Example 2: To simulate a command that is prohibited by the policy

The following simulate-custom-policy example shows the results of simulating a command that is prohibited by the policy. In this example, the provided date is before that required by the policy's condition.

aws iam simulate-custom-policy \ --policy-input-list '{"Version":"2012-10-17","Statement":{"Effect":"Allow","Action":"dynamodb:*","Resource":"*","Condition":{"DateGreaterThan":{"aws:CurrentTime":"2018-08-16T12:00:00Z"}}}}' \ --action-names dynamodb:CreateBackup \ --context-entries "ContextKeyName='aws:CurrentTime',ContextKeyValues='2014-04-25T11:00:00Z',ContextKeyType=date"

Output:

{ "EvaluationResults": [ { "EvalActionName": "dynamodb:CreateBackup", "EvalResourceName": "*", "EvalDecision": "implicitDeny", "MatchedStatements": [], "MissingContextValues": [] } ] }

For more information, see Testing IAM policies with the IAM policy simulator in the Amazon IAM User Guide.

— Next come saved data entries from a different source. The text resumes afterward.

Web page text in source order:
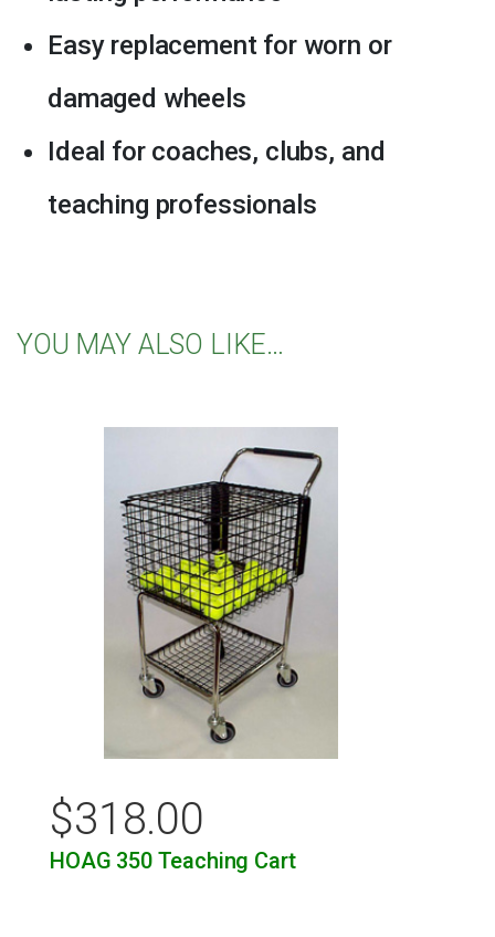
Easy replacement for worn or
damaged wheels
Ideal for coaches, clubs, and
teaching professionals
YOU MAY ALSO LIKE…
$318.00
HOAG 350 Teaching Cart
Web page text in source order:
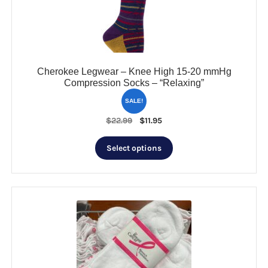
Cherokee Legwear – Knee High 15-20 mmHg
Compression Socks – “Relaxing”
SALE!
$22.99
Original
was:
$22.99.
$11.95Current
is:
$11.95.
Select options
This
The
options
may
be
chosen
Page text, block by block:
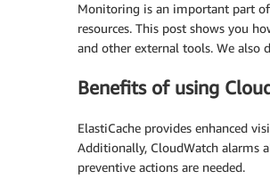
Monitoring is an important part
resources. This post shows you
and other external tools. We also
Benefits of using
ElastiCache provides enhanced
Additionally, CloudWatch alarms
preventive actions are needed.
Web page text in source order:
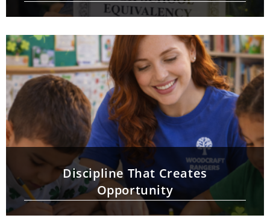
Discipline That Creates
Opportunity

The following code example shows how to use simulate-principal-policy.

Amazon CLI

Example 1: To simulate the effects of an arbitrary IAM policy

The following simulate-principal-policy shows how to simulate a user calling an API action and determining whether the policies associated with that user allow or deny the action. In the following example, the user has a policy that allows only the codecommit:ListRepositories action.

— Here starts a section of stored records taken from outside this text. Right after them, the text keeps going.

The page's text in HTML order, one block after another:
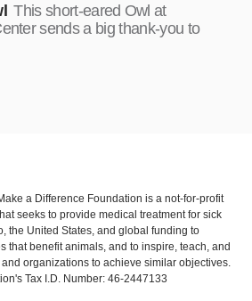
This short-eared Owl at
sends a big thank-you to
a Difference Foundation is a not-for-profit
seeks to provide medical treatment for sick
the United States, and global funding to
that benefit animals, and to inspire, teach, and
organizations to achieve similar objectives.
Tax I.D. Number: 46-2447133
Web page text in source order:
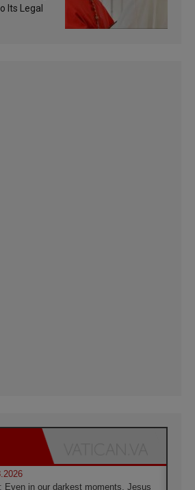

aws iam simulate-principal-policy \ --policy-source-arn arn:aws:iam::123456789012:user/alejandro \ --action-names codecommit:ListRepositories

Output:

{ "EvaluationResults": [ { "EvalActionName": "codecommit:ListRepositories", "EvalResourceName": "*", "EvalDecision": "allowed", "MatchedStatements": [ { "SourcePolicyId": "Grant-Access-To-CodeCommit-ListRepo", "StartPosition": { "Line": 3, "Column": 19 }, "EndPosition": { "Line": 9, "Column": 10 } } ], "MissingContextValues": [] } ] }

Example 2: To simulate the effects of a prohibited command

The following simulate-custom-policy example shows the results of simulating a command that is prohibited by one of the user's policies. In the following example, the user has a policy that permits access to a DynamoDB database only after a certain date and time. The simulation has the user attempting to access the database with an aws:CurrentTime value that is earlier than the policy's condition permits.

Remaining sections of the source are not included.